Eventually, I did leave that company, and took a new position. It should have been a smooth transition. I was joining a few former co-workers at an exciting company. But, left untreated my stress and anxiety began to spiral.
Having spent the previous year being questioned for every decision I made, or had made, for the first time in my life, I found myself unsteady, unsure and questioning my abilities. Constructive feedback and the occasional negative comment, which would have typically rolled off my back, instead cut life a knife…deep. I laid awake at night, with a million thoughts running through my head. On weekends, with everything at work running smoothly, I still found myself uneasy and unable to focus. Enjoyable tasks like working in the yard became stressful. I was distant and distracted. I was snapping at my wife and kids for no reason. I was surrounded by friends and family, but I felt alone and empty. My anxiety was turning into depression.
Finally, knowing something had to give, and with the urging of my wife, I sought help. And, with a low dose of an anti-anxiety med, the turnaround seemed miraculous. I was me again. I was still anxious at times, sure. But it was no longer out of control. It was manageable.

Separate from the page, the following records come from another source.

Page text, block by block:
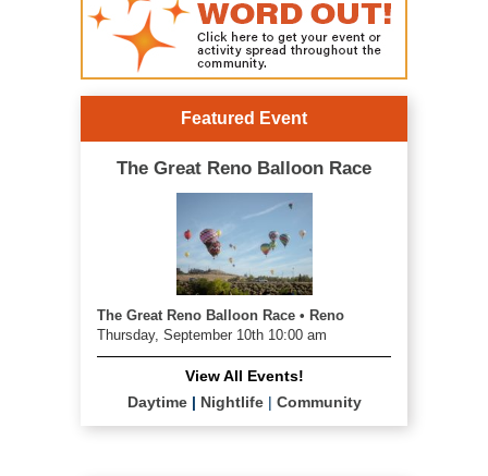
Featured Event
The Great Reno Balloon Race
The Great Reno Balloon Race • Reno
Thursday, September 10th 10:00 am
View All Events!
Daytime| Nightlife| Community
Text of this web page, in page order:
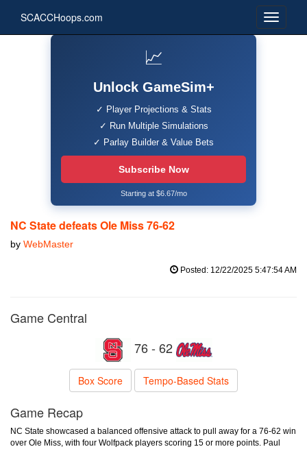
SCACCHoops.com
📈
Unlock GameSim+
✓ Player Projections & Stats
✓ Run Multiple Simulations
✓ Parlay Builder & Value Bets
Subscribe Now
Starting at $6.67/mo
NC State defeats Ole Miss 76-62
by WebMaster
Posted: 12/22/2025 5:47:54 AM
Game Central
76 - 62
Box Score Tempo-Based Stats
Game Recap
NC State showcased a balanced offensive attack to pull away for a 76-62 win
over Ole Miss, with four Wolfpack players scoring 15 or more points. Paul
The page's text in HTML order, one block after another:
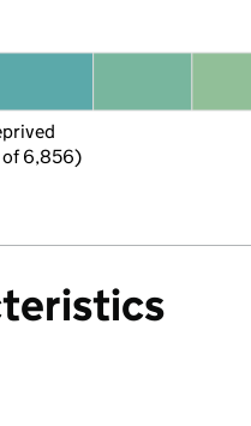
6,856)
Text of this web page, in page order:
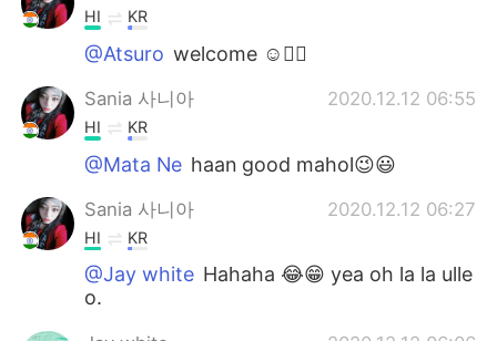
HI KR
@Atsuro welcome ☺️✌🏻
Sania 사니아 2020.12.12 06:55
HI KR
@Mata Ne haan good mahol😉😃
Sania 사니아 2020.12.12 06:27
HI KR
@Jay white Hahaha 😂😁 yea oh la la ulle
o.

Now, three years into a job as CMO at a mental health and brain performance company, I have learned a tremendous amount about myself. I have a deeper understanding of how the human brain, and my brain specifically, functions. I understand my strengths and weaknesses. I know how to control my anxiety, and even channel it to my advantage.
That’s the interesting thing about mental health and conditions like anxiety. While they can bring us to our knees at times, they can also be the thing that drives us and shapes us for the better. Looking back, I realize that the same feeling of uneasiness that at times overwhelmed me, was, and is, the thing that often drives me. When others are content to sit on the couch and relax, I’m often driven to do something – to tackle a project in the yard, to write a song, to start a new business. It’s what makes me, well…me.

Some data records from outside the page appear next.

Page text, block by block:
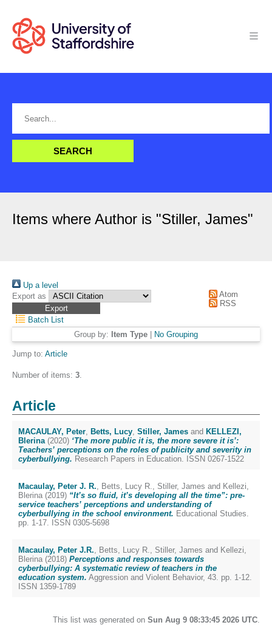
Items where Author is "Stiller, James"
Up a level
Export as
Atom
RSS
Batch List
Group by: Item Type No Grouping
Jump to: Article
Number of items: 3.
Article
MACAULAY, Peter, Betts, Lucy, Stiller, James and KELLEZI,
Blerina(2020) ‘The more public it is, the more severe it is’:
Teachers’ perceptions on the roles of publicity and severity in
cyberbullying. Research Papers in Education. ISSN 0267-1522
Macaulay, Peter J. R., Betts, Lucy R., Stiller, James and Kellezi,
Blerina (2019) “It’s so fluid, it’s developing all the time”: pre-
service teachers’ perceptions and understanding of
cyberbullying in the school environment. Educational Studies.
pp. 1-17. ISSN 0305-5698
Macaulay, Peter J.R., Betts, Lucy R., Stiller, James and Kellezi,
Blerina (2018) Perceptions and responses towards
cyberbullying: A systematic review of teachers in the
education system. Aggression and Violent Behavior, 43. pp. 1-12.
ISSN 1359-1789
This list was generated on Sun Aug 9 08:33:45 2026 UTC.
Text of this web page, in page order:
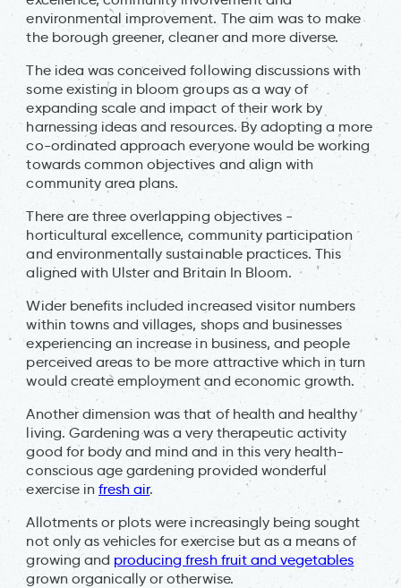
environmental improvement. The aim was to make
the borough greener, cleaner and more diverse.
The idea was conceived following discussions with
some existing in bloom groups as a way of
expanding scale and impact of their work by
harnessing ideas and resources. By adopting a more
co-ordinated approach everyone would be working
towards common objectives and align with
community area plans.
There are three overlapping objectives -
horticultural excellence, community participation
and environmentally sustainable practices. This
aligned with Ulster and Britain In Bloom.
Wider benefits included increased visitor numbers
within towns and villages, shops and businesses
experiencing an increase in business, and people
perceived areas to be more attractive which in turn
would create employment and economic growth.
Another dimension was that of health and healthy
living. Gardening was a very therapeutic activity
good for body and mind and in this very health-
conscious age gardening provided wonderful
exercise in fresh air.
Allotments or plots were increasingly being sought
not only as vehicles for exercise but as a means of
growing and producing fresh fruit and vegetables
grown organically or otherwise.

Looking around now, I realize it’s not just my immediate family that has inherited some of these struggles. Many of my aunts, uncles and cousins have struggled. My wife, unrelated by blood, suffers from anxiety and depression. Many of my friends do too. In fact, as I look at my extended network of family, friends and acquaintances, I would estimate that a majority of them are struggling with mental health issues to some extent or another.

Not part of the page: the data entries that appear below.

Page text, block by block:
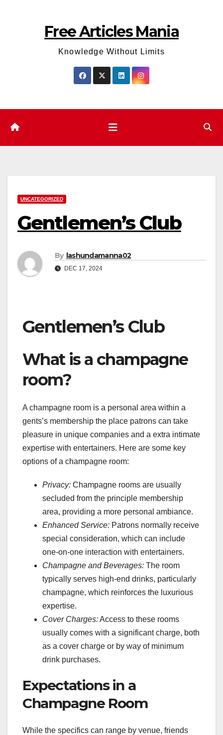
Free Articles Mania
Knowledge Without Limits
UNCATEGORIZED
Gentlemen’s Club
By lashundamanna02
DEC 17, 2024
Gentlemen’s Club
What is a champagne
room?
A champagne room is a personal area within a
gents’s membership the place patrons can take
pleasure in unique companies and a extra intimate
expertise with entertainers. Here are some key
options of a champagne room:
Privacy: Champagne rooms are usually
secluded from the principle membership
area, providing a more personal ambiance.
Enhanced Service: Patrons normally receive
special consideration, which can include
one-on-one interaction with entertainers.
Champagne and Beverages: The room
typically serves high-end drinks, particularly
champagne, which reinforces the luxurious
expertise.
Cover Charges:Access to these rooms
usually comes with a significant charge, both
as a cover charge or by way of minimum
drink purchases.
Expectations in a
Champagne Room
While the specifics can range by venue, friends
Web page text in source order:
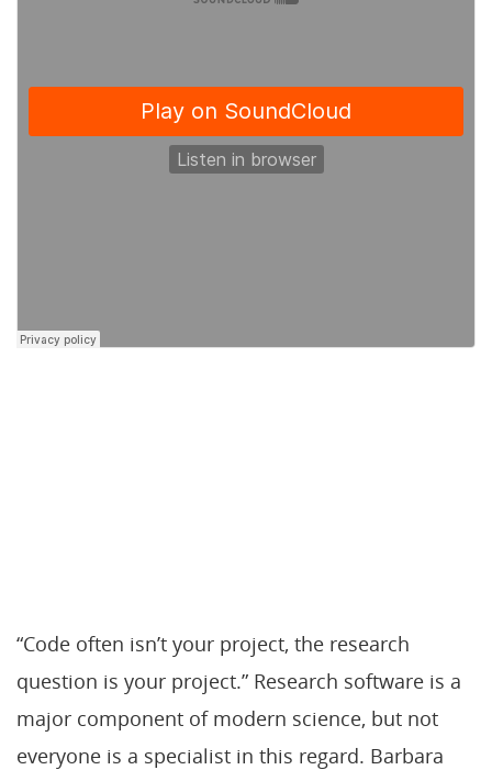
“Code often isn’t your project, the research
question is your project.” Research software is a
major component of modern science, but not
everyone is a specialist in this regard. Barbara
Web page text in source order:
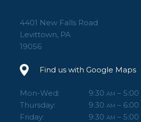
4401 New Falls Road
Levittown, PA
19056
Find us with Google Maps
Mon-Wed: 9:30 AM – 5:00
Thursday: 9:30 AM – 6:00
Friday: 9:30 AM – 5:00
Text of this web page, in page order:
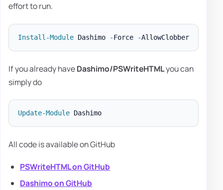
effort to run.
Install-Module Dashimo -Force - AllowClobber
If you already haveDashimo/PSWriteHTMLyou can
simply do
Update-Module Dashimo
All code is available on GitHub
PSWriteHTML on GitHub
Dashimo on GitHub
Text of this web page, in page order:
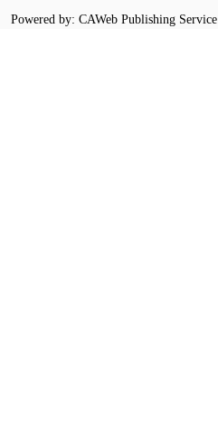
Powered by: CAWeb Publishing Service
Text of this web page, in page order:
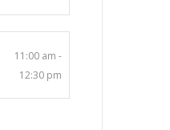
11:00 am -
12:30 pm
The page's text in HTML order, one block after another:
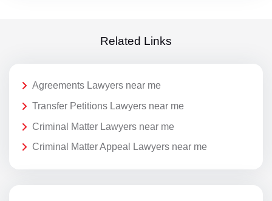
Related Links
Agreements Lawyers near me
Transfer Petitions Lawyers near me
Criminal Matter Lawyers near me
Criminal Matter Appeal Lawyers near me
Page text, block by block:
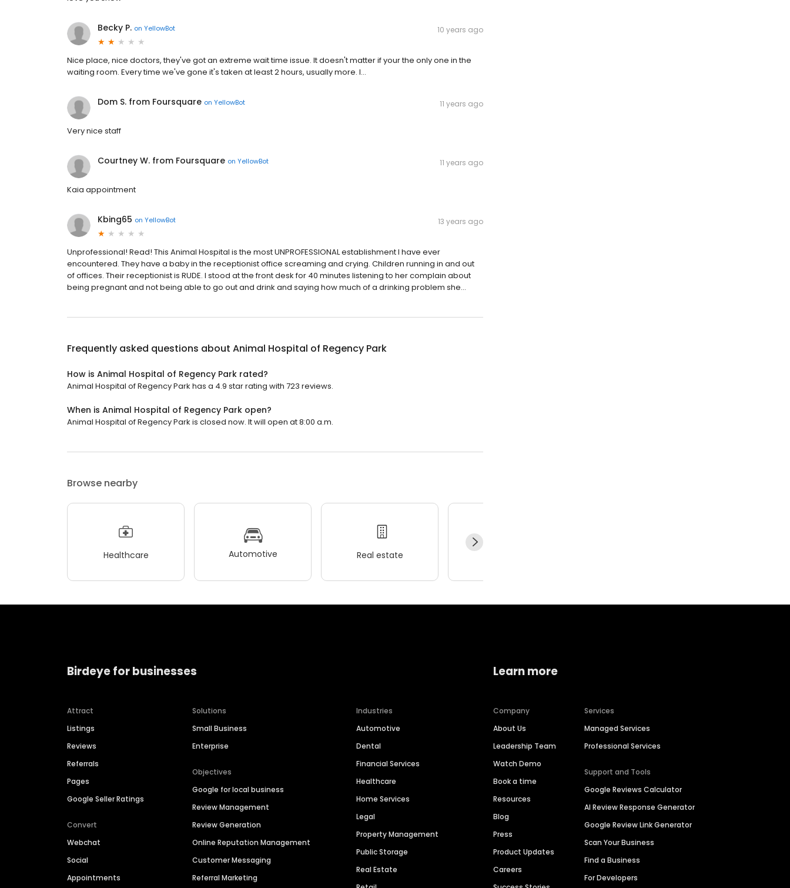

So, as I move on with life, armed with the insight I’ve gained over the last three years, it’s very hard for me to look at others the same way. I have a new appreciation for what makes people who they are. I see the stress, anxiety, depression, etc. in others and I understand how it shapes them. I realize it’s not just something I have. It’s something we all have…to some degree or another. And it’s constantly changing for all of us, as life events unfold around us. The COVID pandemic crystalized that. No event in my lifetime has caused the entirety of humanity to experience such universal stress and anxiety. It has been a curse, for sure, with many having fallen ill or succumbed to the virus. But it’s also been a blessing. Because as we begin to emerge from the pandemic, we do so with a renewed sense of our shared humanity, borne out of our shared reality.
It’s with that in mind, that Total Brain, the company that gave me a rebirth three years ago, launches its first brand campaign to kick off Mental Health Awareness Month. We believe, I believe, that this moment in time presents a unique opportunity for us to break down the long-standing stigma surrounding mental health. I hope you’ll join me in that effort. Because #thisisnormal.